• _Study material_
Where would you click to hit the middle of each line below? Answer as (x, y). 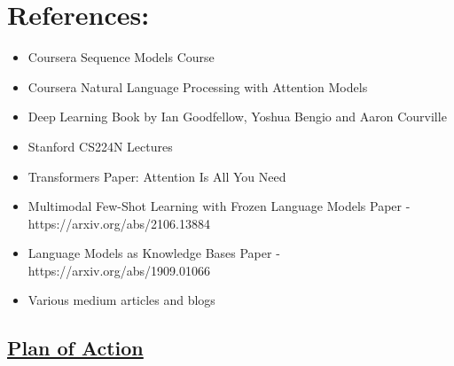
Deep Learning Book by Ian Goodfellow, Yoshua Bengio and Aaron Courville (237, 117)
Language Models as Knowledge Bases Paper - (154, 253)
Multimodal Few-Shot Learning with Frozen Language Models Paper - (219, 206)
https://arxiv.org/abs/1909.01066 (119, 270)
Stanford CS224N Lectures (100, 146)
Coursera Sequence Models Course (121, 57)
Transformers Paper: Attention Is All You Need (157, 176)
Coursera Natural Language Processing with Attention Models (198, 86)
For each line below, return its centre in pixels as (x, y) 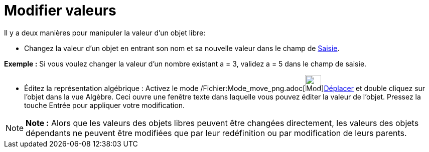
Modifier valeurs (60, 10)
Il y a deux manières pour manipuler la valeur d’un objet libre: (105, 32)
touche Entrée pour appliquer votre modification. (105, 105)
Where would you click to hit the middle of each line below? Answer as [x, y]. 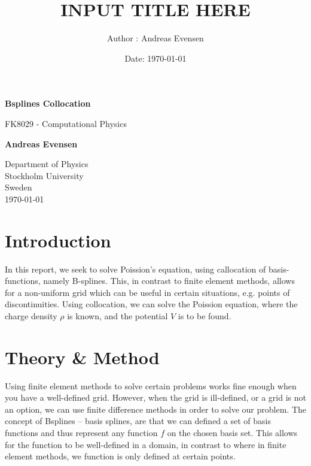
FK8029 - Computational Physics [66, 123]
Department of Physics [47, 164]
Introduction [58, 240]
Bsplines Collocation [48, 103]
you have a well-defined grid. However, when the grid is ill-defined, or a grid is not [155, 397]
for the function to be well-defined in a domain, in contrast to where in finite [146, 444]
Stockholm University [44, 175]
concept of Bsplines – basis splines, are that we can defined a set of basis [138, 421]

• _Requirement_
Write out every line of the entries that holds the word "Attention".

• _Result of this exercise_
Transformers Paper: Attention Is All You Need (157, 176)
Coursera Natural Language Processing with Attention Models (198, 86)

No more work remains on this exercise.